SIIRAug 11, 2019

Tensor Factorization with Label Information for Fake News Detection

arXiv:1908.03957v1
AI Analysis

This addresses the problem of fake news detection for media and social platforms, but it is incremental as it builds on existing tensor factorization techniques.

The paper tackled fake news detection by modeling social network interactions as a tensor and incorporating label information into tensor factorization, achieving competitive performance against state-of-the-art methods.

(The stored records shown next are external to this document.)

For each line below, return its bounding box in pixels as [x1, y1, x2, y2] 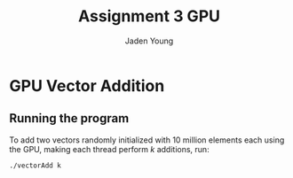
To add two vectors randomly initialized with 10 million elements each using [9, 135, 285, 145]
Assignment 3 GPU [78, 6, 220, 27]
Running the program [9, 111, 130, 126]
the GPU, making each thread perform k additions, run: [9, 143, 210, 154]
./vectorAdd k [9, 161, 62, 170]
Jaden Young [124, 35, 174, 46]
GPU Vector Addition [9, 75, 165, 96]
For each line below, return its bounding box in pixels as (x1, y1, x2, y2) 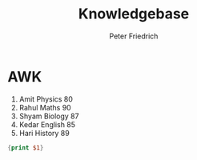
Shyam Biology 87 (18, 111, 79, 121)
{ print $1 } (7, 143, 44, 152)
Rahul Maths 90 (18, 102, 71, 112)
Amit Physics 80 (18, 94, 74, 104)
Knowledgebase (78, 5, 190, 23)
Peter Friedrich (109, 31, 159, 41)
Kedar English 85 (18, 119, 76, 129)
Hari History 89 (18, 128, 70, 138)
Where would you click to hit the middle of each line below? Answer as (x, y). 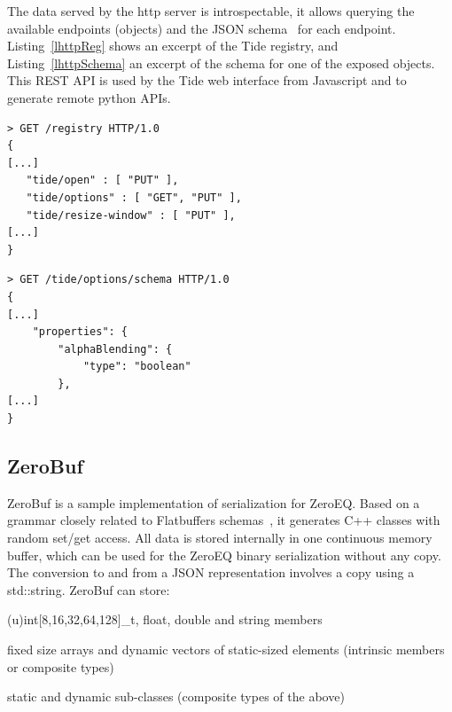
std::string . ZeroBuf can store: (89, 589)
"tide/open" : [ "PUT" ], (102, 180)
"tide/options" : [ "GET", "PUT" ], (134, 197)
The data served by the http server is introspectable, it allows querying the (211, 11)
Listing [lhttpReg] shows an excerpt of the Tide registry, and (173, 46)
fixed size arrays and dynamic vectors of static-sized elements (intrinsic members (226, 649)
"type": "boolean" (137, 367)
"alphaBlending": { (115, 349)
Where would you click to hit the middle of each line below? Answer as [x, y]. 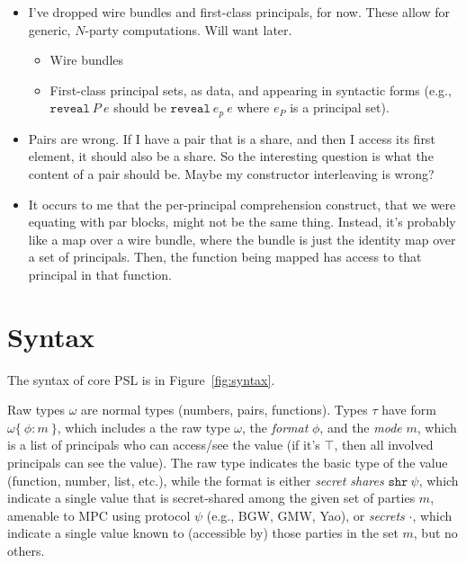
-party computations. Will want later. [188, 29]
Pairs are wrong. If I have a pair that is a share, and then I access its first [232, 138]
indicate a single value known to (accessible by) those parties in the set [203, 533]
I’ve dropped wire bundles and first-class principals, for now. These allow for [239, 12]
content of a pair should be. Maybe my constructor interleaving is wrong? [231, 174]
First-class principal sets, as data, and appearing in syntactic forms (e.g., [251, 89]
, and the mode [361, 427]
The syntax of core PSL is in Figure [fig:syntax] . [141, 379]
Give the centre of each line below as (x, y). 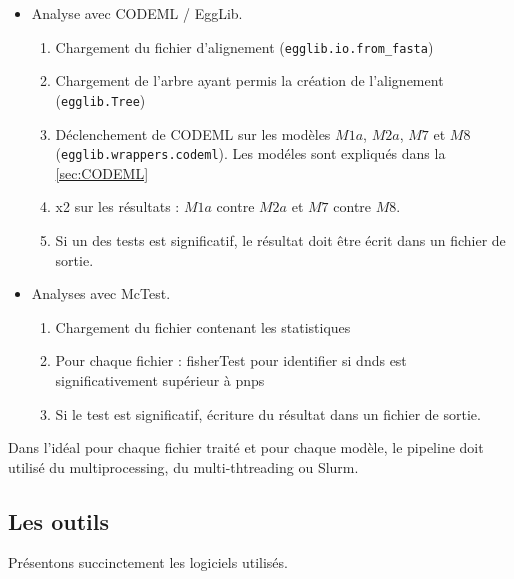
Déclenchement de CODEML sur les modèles (193, 133)
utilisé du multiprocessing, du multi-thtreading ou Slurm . (183, 466)
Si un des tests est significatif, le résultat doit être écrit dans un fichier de (280, 239)
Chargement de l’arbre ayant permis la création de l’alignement (249, 80)
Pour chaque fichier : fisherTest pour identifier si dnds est (231, 360)
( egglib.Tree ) (100, 99)
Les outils (58, 520)
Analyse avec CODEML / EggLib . (137, 13)
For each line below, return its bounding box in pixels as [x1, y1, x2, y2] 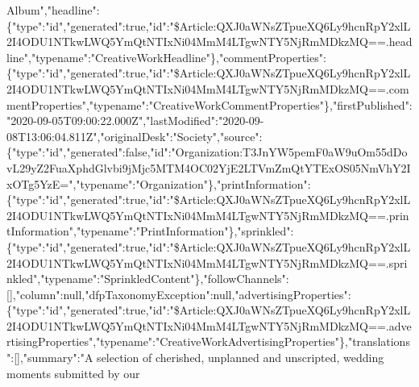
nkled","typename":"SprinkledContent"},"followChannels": [6, 270, 289, 287]
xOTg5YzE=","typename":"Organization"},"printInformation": [6, 175, 311, 192]
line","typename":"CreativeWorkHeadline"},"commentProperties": [6, 48, 326, 65]
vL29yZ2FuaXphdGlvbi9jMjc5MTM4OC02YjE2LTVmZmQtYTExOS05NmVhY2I [6, 159, 411, 176]
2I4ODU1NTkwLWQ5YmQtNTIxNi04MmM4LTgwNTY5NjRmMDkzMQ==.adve [6, 317, 412, 334]
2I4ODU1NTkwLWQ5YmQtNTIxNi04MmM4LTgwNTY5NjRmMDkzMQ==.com [6, 80, 409, 97]
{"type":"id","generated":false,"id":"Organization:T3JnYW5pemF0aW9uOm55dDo [6, 144, 408, 160]
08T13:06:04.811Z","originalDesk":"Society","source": [6, 127, 263, 144]
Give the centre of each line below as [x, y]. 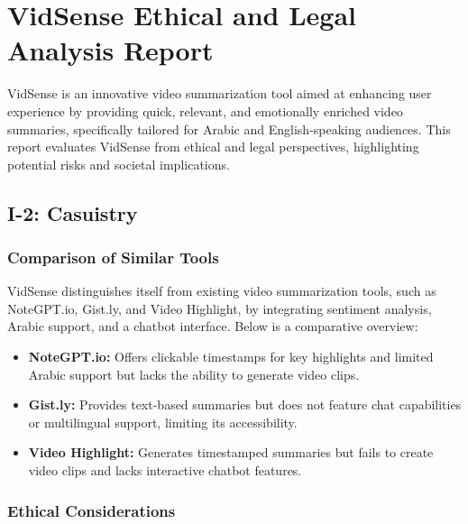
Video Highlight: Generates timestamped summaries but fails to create [231, 452]
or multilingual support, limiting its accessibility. [163, 422]
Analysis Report [110, 50]
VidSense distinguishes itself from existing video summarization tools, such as [222, 291]
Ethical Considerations [92, 510]
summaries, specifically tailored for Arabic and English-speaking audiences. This [229, 129]
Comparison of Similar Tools [113, 257]
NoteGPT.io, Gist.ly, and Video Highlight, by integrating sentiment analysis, [220, 308]
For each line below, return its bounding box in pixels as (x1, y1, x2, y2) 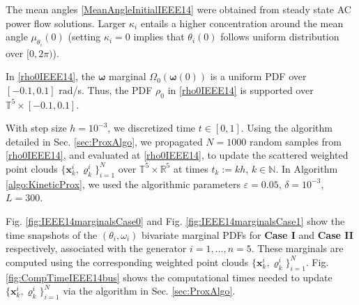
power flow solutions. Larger (6, 15, 126, 30)
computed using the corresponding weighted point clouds (6, 254, 249, 269)
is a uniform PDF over (210, 69, 307, 84)
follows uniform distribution (220, 29, 339, 44)
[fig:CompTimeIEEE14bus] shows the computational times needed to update (6, 269, 333, 284)
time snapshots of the (6, 227, 98, 242)
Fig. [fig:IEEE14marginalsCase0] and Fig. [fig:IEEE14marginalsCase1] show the (6, 213, 345, 228)
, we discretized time (107, 120, 196, 135)
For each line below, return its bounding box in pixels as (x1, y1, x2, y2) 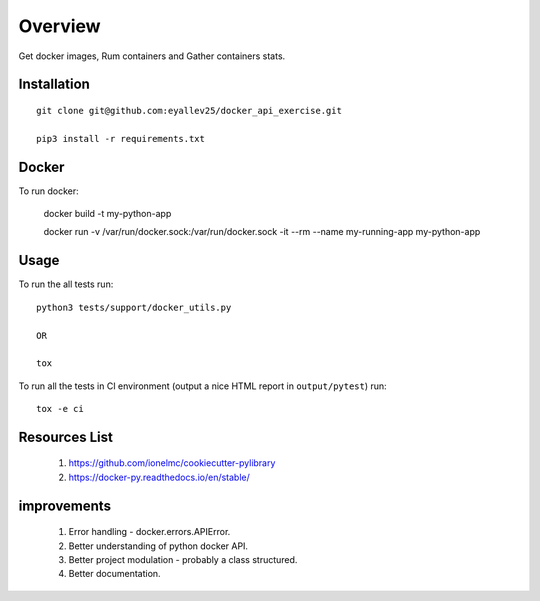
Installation (18, 76, 90, 93)
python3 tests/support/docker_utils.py (36, 301, 232, 313)
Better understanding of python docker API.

The buzz over the so-called "fake news" has created concerns about a degenerated media environment and led to the need for technological solutions. As the detection of fake news is increasingly considered a technological problem, it has attracted considerable research. Most of these studies primarily focus on utilizing information extracted from textual news content. In contrast, we focus on detecting fake news solely based on structural information of social networks. We suggest that the underlying network connections of users that share fake news are discriminative enough to support the detection of fake news. Thereupon, we model each post as a network of friendship interactions and represent a collection of posts as a multidimensional tensor. Taking into account the available labeled data, we propose a tensor factorization method which associates the class labels of data samples with their latent representations. Specifically, we combine a classification error term with the standard factorization in a unified optimization process. Results on real-world datasets demonstrate that our proposed method is competitive against state-of-the-art methods by implementing an arguably simpler approach.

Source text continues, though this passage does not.